The results matrix show the **Davies-Bouldin Index** and the **Mean Squared Distance**. 

*Davies-Bouldin index is a validation metric that is often used in order to evaluate the optimal number of clusters to use. It is defined as a ratio between the cluster scatter and the cluster’s separation and a lower value will mean that the clustering is better.*

*Regarding the second metric, the mean squared distance makes reference to the intra cluster variance, which we want to minimize as a lower WCSS (within-cluster sums of squares) will maximize the distance between clusters.*

![02](assets/02.png "results")

The Numerical Features tab displays visualizations of the clusters identified by the k-means model. Under Numerical features, bar graphs display up to 10 of the most important numerical feature values for each centroid. 

![03](assets/03.png "results")

### Step 4: Used the ML.PREDICT function to predict the station cluster. 

The ML.PREDICT function was used to predict the cluster for a given set of stations. You predict clusters for all station names that contain the string Kennington. 

```sql
WITH
 hs AS (
 SELECT
   h.start_station_name AS station_name,
   IF
   (EXTRACT(DAYOFWEEK
     FROM
       h.start_date) = 1
     OR EXTRACT(DAYOFWEEK
     FROM
       h.start_date) = 7,
     "weekend",
     "weekday") AS isweekday,
   h.duration,
   ST_DISTANCE(ST_GEOGPOINT(s.longitude,
       s.latitude),
     ST_GEOGPOINT(-0.1,
       51.5))/1000 AS distance_from_city_center
 FROM
   `bigquery-public-data.london_bicycles.cycle_hire` AS h
 JOIN
   `bigquery-public-data.london_bicycles.cycle_stations` AS s
 ON
   h.start_station_id = s.id
 WHERE
   h.start_date BETWEEN CAST('2015-01-01 00:00:00' AS TIMESTAMP)
   AND CAST('2016-01-01 00:00:00' AS TIMESTAMP) ),
 stationstats AS (
 SELECT
   station_name,
   AVG(duration) AS duration,
   COUNT(duration) AS num_trips,
   MAX(distance_from_city_center) AS distance_from_city_center
 FROM
   hs
 GROUP BY
   station_name )
SELECT
 * EXCEPT(nearest_centroids_distance)
FROM
 ML.PREDICT( MODEL 12_bqml_exporting_model_prediction.london_station_clusters,
   (
   SELECT
     *
   FROM
     stationstats
   WHERE
     REGEXP_CONTAINS(station_name, 'Kennington')))
```
#### Results: Understanding the Data 

![04](assets/04.png "results")

### Step 5: Use the model to make data-driven decisions to know which features are the most important to determine the income bracket.
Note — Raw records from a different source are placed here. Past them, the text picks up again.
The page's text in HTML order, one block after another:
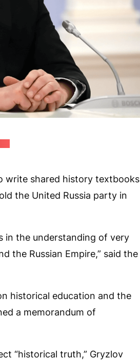
write shared history textbooks
the United Russia party in
in the understanding of very
the Russian Empire,” said the
historical education and the
a memorandum of
“historical truth,” Gryzlov
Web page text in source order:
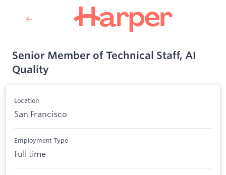
Senior Member of Technical Staff, AI
Quality
Location
San Francisco
Employment Type
Full time
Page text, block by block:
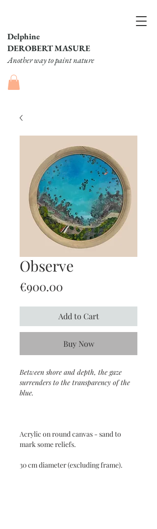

Lastly, the model was used to make data-driven decisions. For example, based on the model results, you can determine which stations would benefit from extra capacity.

![05](assets/05.png "results")

Cluster#3 shows a busy city station that is close to the city center. (num_trips value) Cluster#2 shows the second city station which is less busy. 

Cluster#1 shows a less busy suburban substation, with longer duration rentals. Cluster#4 shows another suburban station with trips that are shorter. Based on these results, you can use the data to inform your decisions. 

For example:
1. Assume that we need to experiment with a new type of lock. Which cluster of stations should you choose as a subject for this experiment? 
1. Assume that we want to stock some stations with racing bikes. Which stations should you choose?